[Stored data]
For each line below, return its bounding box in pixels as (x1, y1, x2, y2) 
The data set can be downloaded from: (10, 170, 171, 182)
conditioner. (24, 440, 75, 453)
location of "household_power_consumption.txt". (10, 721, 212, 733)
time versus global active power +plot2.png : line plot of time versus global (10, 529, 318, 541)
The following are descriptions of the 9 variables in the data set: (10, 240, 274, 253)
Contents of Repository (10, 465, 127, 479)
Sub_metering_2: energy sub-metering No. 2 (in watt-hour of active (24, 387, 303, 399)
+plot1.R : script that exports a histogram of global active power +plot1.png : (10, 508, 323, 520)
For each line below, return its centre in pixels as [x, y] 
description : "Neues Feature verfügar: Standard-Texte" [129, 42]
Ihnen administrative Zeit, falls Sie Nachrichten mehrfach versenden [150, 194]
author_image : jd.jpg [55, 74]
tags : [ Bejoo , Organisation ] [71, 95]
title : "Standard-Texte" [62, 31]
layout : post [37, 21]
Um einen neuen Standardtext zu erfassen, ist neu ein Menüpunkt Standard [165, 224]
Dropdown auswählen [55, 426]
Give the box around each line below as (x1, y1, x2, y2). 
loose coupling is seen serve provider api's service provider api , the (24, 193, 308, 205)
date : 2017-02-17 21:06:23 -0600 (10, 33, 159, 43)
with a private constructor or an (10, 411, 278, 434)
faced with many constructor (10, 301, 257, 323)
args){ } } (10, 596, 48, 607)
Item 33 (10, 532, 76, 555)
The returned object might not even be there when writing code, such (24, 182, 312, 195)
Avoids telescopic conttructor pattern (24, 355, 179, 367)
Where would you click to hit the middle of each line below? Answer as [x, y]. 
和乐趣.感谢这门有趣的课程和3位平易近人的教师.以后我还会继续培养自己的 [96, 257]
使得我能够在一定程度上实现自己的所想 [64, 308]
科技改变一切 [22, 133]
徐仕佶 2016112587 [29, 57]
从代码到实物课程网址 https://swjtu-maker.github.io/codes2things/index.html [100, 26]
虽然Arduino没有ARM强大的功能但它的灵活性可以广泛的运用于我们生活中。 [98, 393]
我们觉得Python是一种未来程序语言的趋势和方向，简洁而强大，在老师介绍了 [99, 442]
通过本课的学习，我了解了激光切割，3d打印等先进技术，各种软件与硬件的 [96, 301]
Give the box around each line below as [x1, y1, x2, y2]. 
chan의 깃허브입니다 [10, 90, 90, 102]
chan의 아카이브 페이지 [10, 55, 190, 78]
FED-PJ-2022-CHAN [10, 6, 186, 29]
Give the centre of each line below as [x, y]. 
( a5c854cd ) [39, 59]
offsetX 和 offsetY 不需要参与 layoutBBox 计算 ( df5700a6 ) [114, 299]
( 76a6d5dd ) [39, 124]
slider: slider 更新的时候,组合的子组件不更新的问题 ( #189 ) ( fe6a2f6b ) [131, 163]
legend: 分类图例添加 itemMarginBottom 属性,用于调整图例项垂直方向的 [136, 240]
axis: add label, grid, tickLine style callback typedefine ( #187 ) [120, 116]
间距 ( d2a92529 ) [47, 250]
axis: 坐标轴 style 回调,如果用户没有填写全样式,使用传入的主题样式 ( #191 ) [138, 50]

==

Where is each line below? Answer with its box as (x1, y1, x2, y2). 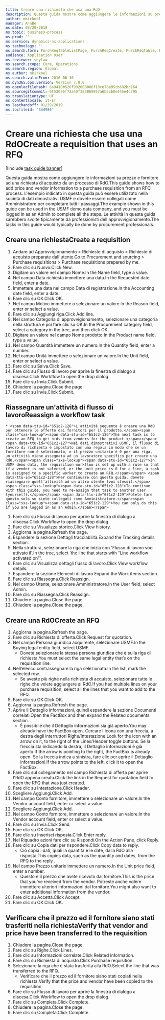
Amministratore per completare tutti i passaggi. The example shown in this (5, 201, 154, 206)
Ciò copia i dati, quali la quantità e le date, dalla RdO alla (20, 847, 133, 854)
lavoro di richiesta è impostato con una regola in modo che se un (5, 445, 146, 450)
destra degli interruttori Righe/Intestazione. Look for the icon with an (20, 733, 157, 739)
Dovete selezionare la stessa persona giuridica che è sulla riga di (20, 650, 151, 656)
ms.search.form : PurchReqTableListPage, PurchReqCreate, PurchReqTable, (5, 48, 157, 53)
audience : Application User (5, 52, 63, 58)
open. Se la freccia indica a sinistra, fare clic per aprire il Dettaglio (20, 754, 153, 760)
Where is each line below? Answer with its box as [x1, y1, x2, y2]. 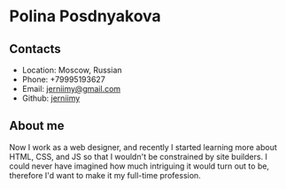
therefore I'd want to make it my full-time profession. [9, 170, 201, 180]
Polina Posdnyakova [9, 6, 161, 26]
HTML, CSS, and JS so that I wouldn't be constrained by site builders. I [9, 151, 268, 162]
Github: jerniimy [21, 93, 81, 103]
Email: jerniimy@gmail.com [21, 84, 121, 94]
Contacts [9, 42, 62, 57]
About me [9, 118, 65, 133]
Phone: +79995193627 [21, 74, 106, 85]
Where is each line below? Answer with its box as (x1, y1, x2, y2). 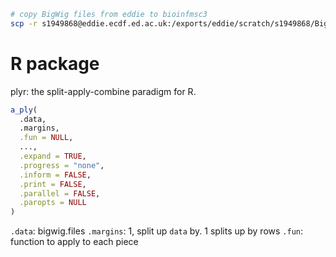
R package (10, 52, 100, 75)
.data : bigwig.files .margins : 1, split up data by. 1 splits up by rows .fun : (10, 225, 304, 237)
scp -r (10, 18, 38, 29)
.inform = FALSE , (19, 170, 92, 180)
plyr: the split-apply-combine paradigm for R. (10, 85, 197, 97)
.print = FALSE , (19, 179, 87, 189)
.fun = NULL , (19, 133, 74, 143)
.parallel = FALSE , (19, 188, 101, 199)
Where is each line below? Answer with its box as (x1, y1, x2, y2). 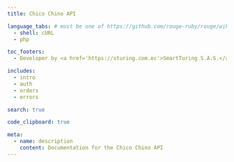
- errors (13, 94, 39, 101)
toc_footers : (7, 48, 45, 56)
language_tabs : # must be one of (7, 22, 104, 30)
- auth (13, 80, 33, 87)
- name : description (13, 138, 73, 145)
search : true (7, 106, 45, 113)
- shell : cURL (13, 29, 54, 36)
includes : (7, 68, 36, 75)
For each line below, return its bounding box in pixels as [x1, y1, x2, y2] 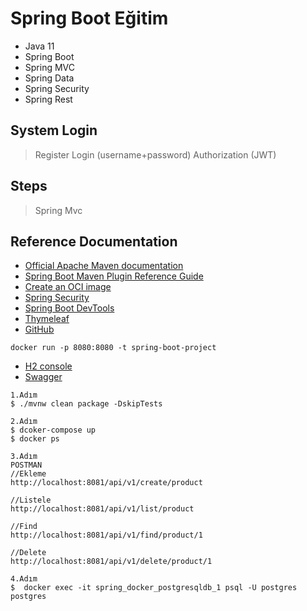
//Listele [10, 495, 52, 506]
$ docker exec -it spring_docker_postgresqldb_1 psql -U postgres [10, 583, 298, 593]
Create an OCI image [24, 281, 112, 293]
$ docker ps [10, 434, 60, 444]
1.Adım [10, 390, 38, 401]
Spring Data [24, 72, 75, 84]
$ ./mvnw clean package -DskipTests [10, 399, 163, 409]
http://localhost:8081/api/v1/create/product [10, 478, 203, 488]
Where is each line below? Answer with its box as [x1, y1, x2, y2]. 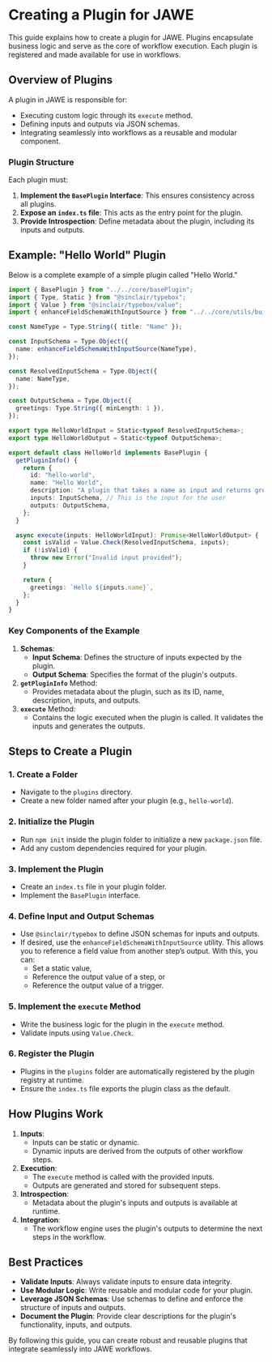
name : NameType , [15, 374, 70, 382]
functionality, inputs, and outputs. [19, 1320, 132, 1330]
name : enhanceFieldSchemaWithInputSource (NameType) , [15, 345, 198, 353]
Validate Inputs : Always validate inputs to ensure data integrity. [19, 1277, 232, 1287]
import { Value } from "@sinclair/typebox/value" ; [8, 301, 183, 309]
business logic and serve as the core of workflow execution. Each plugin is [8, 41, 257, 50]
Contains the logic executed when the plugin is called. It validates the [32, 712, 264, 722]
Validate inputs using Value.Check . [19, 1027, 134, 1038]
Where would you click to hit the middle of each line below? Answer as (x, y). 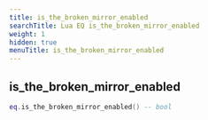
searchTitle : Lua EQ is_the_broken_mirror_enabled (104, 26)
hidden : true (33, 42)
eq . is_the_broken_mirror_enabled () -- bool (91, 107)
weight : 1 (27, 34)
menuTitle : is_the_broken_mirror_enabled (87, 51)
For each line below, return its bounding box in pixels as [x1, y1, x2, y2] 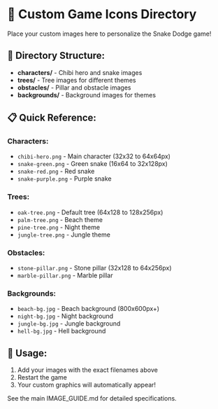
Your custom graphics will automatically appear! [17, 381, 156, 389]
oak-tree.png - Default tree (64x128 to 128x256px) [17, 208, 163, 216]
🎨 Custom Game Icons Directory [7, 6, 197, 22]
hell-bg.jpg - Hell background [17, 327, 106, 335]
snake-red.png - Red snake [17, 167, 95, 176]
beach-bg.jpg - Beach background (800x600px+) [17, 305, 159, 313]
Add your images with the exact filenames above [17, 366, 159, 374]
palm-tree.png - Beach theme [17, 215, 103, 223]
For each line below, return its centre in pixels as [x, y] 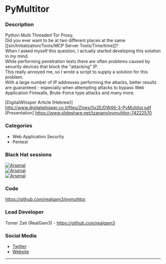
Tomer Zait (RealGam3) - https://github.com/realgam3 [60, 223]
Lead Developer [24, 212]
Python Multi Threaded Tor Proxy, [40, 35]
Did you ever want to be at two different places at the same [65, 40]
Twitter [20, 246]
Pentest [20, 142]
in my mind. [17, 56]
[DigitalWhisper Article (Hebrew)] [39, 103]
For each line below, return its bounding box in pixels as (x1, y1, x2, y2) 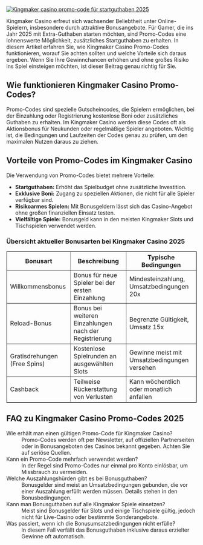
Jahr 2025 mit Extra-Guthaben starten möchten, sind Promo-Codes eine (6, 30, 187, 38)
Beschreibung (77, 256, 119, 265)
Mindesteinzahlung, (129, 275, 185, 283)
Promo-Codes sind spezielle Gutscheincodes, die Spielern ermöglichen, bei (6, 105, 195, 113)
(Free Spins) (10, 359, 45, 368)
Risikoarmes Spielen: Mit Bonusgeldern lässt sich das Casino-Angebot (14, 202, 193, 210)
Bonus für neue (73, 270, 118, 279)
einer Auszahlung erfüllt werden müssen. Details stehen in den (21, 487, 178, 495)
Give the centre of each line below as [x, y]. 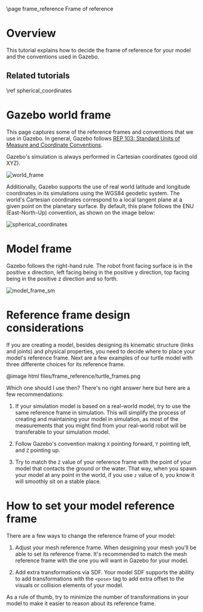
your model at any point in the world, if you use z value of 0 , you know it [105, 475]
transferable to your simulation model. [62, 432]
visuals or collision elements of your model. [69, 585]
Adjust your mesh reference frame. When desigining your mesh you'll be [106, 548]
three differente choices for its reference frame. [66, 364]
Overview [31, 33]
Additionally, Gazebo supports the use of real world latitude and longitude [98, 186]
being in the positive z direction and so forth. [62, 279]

--

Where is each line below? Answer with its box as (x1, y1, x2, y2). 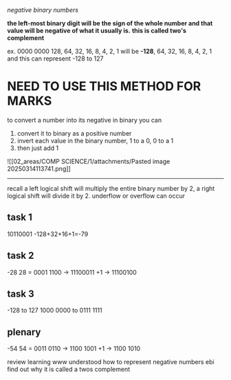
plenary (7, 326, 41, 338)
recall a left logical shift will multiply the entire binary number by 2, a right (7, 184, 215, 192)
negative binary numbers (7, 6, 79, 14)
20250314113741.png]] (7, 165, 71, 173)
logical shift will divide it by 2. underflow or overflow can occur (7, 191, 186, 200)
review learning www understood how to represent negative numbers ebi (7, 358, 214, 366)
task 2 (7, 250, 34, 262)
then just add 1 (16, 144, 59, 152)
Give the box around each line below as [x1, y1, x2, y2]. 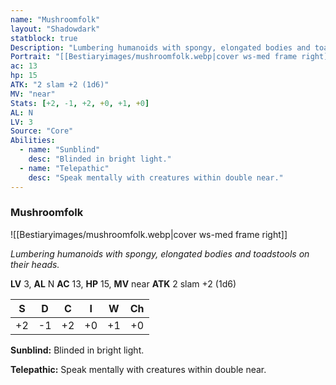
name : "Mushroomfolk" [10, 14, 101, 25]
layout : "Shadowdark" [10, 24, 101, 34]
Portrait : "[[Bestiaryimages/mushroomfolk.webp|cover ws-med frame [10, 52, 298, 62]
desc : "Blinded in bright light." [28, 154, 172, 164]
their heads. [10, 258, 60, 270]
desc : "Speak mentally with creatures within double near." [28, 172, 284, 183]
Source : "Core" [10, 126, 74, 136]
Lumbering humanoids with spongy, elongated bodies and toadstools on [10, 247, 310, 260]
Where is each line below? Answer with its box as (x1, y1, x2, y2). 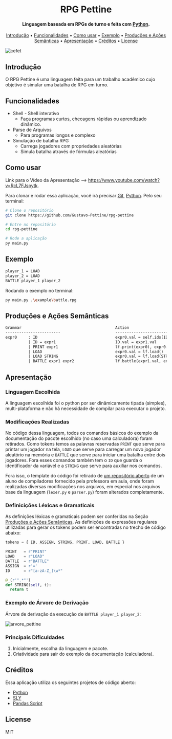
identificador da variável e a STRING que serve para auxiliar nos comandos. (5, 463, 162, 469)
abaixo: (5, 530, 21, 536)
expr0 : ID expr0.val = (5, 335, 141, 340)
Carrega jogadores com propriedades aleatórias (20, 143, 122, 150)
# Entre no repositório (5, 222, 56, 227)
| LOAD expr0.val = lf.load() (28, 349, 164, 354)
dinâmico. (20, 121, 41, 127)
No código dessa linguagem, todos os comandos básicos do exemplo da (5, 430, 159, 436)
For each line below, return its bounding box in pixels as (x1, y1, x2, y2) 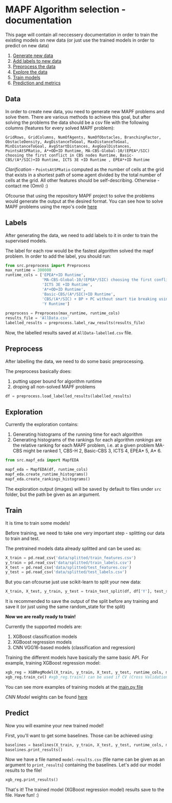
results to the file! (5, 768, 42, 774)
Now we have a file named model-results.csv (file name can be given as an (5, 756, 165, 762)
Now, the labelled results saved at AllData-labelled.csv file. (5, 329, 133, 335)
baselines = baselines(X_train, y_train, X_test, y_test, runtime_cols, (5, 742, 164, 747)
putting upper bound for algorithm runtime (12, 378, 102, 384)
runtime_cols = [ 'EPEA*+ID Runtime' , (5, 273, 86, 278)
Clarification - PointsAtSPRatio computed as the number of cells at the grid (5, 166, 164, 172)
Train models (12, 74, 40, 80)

- What to work on -
Print nothing but the lines above starting with the line that contains "Validate Inputs : Always" and going on through the line that contains "Your custom graphics". Leave out the pictures.

- Response to the exercise -
Validate Inputs : Always validate inputs to ensure data integrity. [19, 1277, 232, 1287]
import { Value } from "@sinclair/typebox/value" ; [8, 301, 183, 309]
business logic and serve as the core of workflow execution. Each plugin is [8, 41, 257, 50]
Contains the logic executed when the plugin is called. It validates the [32, 712, 264, 722]
Validate inputs using Value.Check . [19, 1027, 134, 1038]
Where would you click to hit the middle of each line below? Answer as (x, y). 
searchTitle : Lua EQ is_the_broken_mirror_enabled (104, 26)
hidden : true (33, 42)
eq . is_the_broken_mirror_enabled () -- bool (91, 107)
weight : 1 (27, 34)
menuTitle : is_the_broken_mirror_enabled (87, 51)
For each line below, return its bounding box in pixels as [x1, y1, x2, y2] 
Your custom graphics will automatically appear! [17, 381, 156, 389]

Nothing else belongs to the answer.